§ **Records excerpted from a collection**
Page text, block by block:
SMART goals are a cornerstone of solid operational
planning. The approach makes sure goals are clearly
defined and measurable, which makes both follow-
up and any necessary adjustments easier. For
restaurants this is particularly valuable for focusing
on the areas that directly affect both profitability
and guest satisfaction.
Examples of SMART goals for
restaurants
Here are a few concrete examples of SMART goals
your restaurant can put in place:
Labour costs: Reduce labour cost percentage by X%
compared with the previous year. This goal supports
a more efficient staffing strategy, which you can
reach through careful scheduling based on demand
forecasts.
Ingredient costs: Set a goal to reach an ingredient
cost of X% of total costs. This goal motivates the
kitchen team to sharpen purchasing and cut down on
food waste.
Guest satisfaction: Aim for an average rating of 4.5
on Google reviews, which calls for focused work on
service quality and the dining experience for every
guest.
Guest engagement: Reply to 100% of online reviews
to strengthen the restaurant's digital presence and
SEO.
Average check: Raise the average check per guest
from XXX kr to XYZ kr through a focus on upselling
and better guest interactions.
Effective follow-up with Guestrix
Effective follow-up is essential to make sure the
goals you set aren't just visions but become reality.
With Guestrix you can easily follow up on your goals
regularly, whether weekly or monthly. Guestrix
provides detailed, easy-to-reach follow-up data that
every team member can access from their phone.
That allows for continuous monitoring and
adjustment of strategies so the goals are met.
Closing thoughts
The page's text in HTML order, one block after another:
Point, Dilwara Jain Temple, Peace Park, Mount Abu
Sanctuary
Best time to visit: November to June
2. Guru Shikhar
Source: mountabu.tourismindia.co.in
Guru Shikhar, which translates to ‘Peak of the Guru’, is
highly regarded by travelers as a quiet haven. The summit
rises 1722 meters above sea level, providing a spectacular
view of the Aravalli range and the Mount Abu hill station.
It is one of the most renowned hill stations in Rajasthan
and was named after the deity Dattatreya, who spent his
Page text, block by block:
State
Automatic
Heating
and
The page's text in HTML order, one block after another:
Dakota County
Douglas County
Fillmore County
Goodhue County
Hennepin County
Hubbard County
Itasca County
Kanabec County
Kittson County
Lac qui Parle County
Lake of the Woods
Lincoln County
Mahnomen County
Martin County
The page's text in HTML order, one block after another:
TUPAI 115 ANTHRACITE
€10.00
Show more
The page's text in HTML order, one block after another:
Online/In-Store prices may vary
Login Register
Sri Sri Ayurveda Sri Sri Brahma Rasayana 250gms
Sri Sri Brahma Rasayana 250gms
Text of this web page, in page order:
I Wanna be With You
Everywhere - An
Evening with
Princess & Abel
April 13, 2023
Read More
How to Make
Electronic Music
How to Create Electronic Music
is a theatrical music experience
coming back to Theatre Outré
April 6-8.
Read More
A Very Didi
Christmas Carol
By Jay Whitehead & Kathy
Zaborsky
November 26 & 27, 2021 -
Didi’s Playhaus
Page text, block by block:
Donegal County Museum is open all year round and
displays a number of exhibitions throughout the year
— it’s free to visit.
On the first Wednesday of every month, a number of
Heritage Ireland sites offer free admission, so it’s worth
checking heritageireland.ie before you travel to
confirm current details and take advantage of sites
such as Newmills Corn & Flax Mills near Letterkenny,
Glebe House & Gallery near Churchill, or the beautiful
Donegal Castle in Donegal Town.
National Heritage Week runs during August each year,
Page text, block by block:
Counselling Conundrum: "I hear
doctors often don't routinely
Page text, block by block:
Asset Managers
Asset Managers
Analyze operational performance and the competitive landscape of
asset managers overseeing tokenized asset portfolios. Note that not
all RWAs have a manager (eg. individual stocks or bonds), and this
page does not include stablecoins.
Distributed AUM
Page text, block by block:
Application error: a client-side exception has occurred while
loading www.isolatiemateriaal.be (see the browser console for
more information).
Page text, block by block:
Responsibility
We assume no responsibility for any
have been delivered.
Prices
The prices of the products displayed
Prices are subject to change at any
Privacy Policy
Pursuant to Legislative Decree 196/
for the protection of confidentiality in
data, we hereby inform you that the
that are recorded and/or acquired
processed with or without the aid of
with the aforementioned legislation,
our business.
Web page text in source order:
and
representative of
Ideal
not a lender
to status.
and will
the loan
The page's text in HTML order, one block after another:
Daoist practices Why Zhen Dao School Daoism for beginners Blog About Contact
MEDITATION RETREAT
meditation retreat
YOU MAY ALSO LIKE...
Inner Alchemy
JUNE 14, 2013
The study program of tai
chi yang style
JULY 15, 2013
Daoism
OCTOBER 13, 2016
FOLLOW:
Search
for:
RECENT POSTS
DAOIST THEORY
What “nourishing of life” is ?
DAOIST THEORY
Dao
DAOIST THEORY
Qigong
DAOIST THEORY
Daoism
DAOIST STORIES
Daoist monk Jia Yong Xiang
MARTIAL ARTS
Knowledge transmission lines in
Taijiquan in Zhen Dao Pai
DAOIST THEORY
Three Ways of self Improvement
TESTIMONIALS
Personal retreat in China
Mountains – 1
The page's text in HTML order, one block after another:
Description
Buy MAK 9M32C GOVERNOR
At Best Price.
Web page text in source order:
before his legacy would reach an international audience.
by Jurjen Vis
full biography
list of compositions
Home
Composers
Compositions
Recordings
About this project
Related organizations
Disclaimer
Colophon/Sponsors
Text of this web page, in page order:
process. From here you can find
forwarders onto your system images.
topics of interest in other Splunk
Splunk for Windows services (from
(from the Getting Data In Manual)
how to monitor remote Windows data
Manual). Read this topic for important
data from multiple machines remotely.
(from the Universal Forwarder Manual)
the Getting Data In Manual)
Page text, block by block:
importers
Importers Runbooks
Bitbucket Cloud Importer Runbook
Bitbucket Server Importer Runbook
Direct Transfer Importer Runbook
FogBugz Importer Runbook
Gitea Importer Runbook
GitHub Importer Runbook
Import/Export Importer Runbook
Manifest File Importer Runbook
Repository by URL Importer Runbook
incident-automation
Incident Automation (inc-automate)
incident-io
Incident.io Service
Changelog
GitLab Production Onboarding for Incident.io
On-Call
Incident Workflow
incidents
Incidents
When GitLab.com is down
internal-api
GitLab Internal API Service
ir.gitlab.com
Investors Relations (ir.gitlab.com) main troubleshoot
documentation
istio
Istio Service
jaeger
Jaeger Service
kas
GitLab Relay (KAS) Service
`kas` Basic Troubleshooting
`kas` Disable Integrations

§ **TASK GOAL**
Exactly one number is the answer: how many lines of the entries contain the string "goals".

§ **ANSWER SPACE**
7